● TASK REQUIREMENTS:
Output only how many lines below contain "with".

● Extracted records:
****************
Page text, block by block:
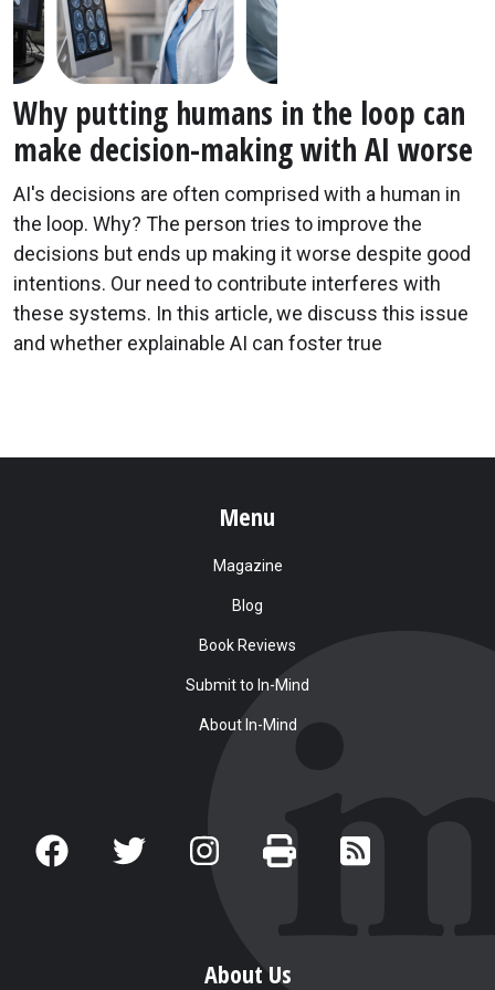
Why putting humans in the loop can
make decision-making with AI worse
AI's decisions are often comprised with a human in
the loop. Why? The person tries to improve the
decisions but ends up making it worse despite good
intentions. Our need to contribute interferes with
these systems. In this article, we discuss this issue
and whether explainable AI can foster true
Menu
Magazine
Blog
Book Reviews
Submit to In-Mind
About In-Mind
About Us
****************
● SOLUTION TO THIS EXERCISE:
3